Exercise:
Show me each line of the listing below where the word "army" appears.

Provided data:
**********
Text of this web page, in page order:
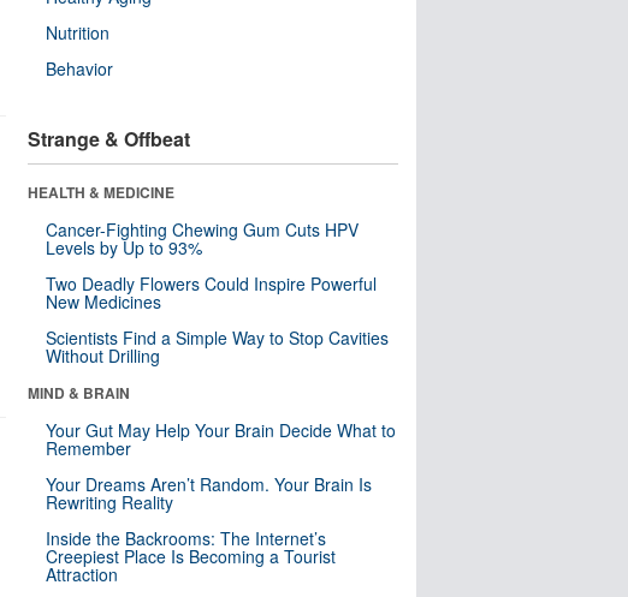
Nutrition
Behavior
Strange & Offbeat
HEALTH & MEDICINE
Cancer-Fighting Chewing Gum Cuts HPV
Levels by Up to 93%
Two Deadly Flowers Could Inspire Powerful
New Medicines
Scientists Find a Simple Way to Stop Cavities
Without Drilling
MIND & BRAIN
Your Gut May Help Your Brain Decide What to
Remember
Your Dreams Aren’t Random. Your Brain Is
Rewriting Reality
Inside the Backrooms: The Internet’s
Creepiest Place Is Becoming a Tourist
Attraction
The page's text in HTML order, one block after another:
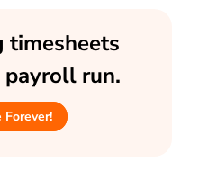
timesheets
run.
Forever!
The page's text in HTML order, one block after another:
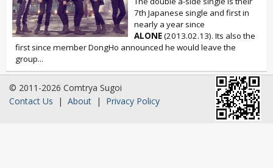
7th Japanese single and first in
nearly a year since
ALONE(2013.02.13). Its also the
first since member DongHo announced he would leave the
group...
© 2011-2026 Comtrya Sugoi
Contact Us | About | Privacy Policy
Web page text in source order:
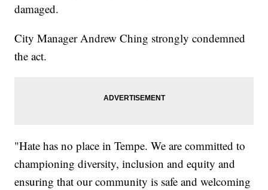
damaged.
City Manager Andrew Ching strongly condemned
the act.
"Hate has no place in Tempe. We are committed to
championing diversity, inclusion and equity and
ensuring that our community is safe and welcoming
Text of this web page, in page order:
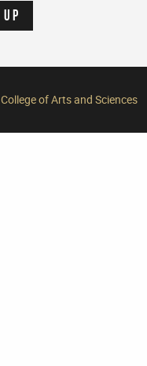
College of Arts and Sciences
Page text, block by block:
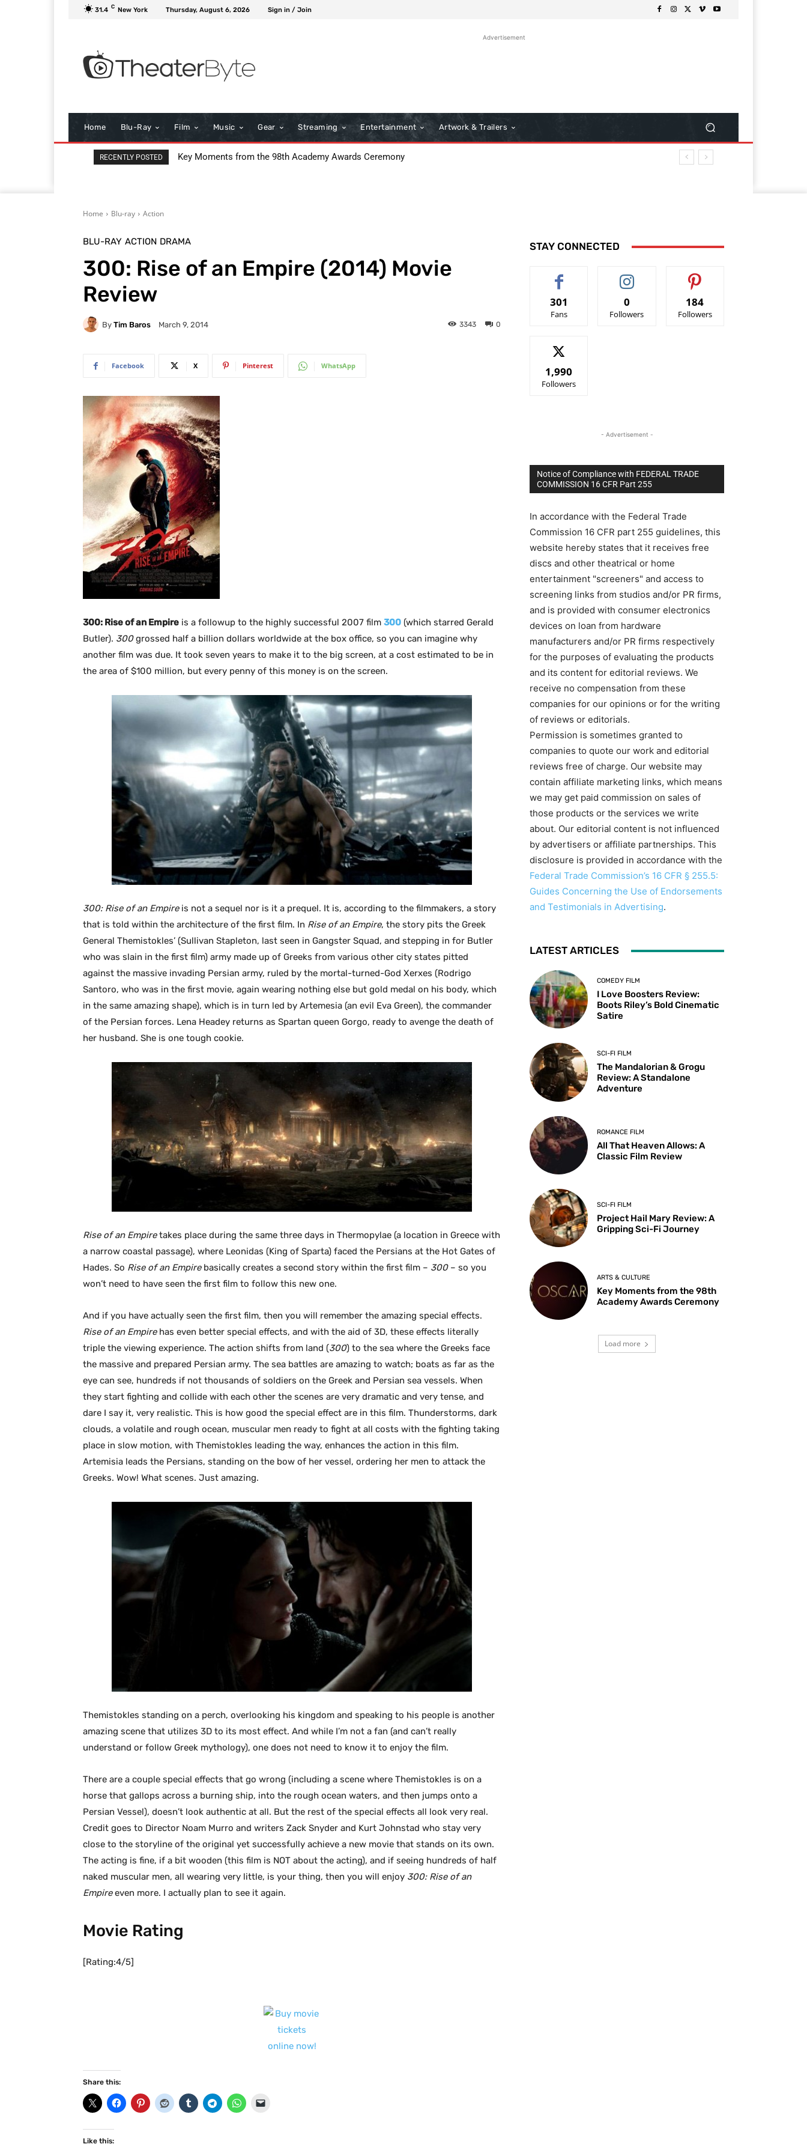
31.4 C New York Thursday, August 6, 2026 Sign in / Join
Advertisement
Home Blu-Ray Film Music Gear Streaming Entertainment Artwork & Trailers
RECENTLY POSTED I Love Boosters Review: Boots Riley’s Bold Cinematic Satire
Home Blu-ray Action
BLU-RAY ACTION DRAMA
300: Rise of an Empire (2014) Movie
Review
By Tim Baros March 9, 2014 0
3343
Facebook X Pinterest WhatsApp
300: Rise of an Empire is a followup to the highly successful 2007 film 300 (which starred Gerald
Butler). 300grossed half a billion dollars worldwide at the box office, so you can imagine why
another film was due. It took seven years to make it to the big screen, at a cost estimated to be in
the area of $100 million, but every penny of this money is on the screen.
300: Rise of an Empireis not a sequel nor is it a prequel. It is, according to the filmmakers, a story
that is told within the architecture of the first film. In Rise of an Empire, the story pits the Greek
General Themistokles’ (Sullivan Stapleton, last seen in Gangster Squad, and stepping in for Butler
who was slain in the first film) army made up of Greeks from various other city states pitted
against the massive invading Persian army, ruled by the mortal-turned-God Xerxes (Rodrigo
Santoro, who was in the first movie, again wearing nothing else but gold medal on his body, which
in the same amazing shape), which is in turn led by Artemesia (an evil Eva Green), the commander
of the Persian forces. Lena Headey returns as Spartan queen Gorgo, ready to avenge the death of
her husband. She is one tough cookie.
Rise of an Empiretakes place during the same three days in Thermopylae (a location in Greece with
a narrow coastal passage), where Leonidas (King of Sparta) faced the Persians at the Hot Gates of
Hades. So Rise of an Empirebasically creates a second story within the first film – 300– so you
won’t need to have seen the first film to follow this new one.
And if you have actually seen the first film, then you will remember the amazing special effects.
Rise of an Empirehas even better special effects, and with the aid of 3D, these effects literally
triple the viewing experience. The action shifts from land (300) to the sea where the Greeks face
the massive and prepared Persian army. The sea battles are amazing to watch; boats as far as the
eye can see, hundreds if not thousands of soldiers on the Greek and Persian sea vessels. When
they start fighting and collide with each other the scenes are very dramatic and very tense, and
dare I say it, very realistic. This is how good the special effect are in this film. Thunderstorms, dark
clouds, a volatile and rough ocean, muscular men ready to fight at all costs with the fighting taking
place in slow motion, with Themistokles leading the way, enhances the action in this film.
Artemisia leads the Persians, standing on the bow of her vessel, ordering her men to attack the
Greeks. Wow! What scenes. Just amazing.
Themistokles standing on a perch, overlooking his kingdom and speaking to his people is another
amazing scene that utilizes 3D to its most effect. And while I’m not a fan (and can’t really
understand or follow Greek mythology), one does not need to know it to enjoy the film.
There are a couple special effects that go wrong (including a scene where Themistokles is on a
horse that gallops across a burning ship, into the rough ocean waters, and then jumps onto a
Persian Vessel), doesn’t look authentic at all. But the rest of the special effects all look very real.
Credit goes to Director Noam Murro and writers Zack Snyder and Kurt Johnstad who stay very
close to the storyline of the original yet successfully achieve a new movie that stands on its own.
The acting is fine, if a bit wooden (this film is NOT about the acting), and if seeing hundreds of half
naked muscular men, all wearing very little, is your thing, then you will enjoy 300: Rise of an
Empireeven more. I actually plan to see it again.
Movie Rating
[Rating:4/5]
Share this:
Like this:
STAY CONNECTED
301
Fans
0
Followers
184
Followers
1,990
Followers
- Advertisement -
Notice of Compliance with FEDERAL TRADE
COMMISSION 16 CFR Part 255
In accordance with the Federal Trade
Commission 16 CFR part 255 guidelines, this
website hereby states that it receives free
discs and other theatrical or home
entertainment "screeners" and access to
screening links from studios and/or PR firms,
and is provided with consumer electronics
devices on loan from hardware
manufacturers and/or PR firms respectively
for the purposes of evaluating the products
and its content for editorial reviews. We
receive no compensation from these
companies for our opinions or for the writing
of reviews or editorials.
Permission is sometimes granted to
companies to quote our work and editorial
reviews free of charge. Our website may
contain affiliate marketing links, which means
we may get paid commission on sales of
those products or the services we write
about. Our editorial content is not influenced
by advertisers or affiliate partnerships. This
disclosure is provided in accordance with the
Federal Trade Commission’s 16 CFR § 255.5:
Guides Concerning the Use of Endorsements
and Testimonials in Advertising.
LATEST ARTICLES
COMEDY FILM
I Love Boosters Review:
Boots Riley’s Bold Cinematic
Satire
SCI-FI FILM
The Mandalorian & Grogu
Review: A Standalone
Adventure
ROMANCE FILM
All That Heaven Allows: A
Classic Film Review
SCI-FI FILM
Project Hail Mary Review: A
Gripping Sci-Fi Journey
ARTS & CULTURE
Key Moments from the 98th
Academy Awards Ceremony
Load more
**********
Exercise output:
who was slain in the first film) army made up of Greeks from various other city states pitted
against the massive invading Persian army, ruled by the mortal-turned-God Xerxes (Rodrigo
the massive and prepared Persian army. The sea battles are amazing to watch; boats as far as the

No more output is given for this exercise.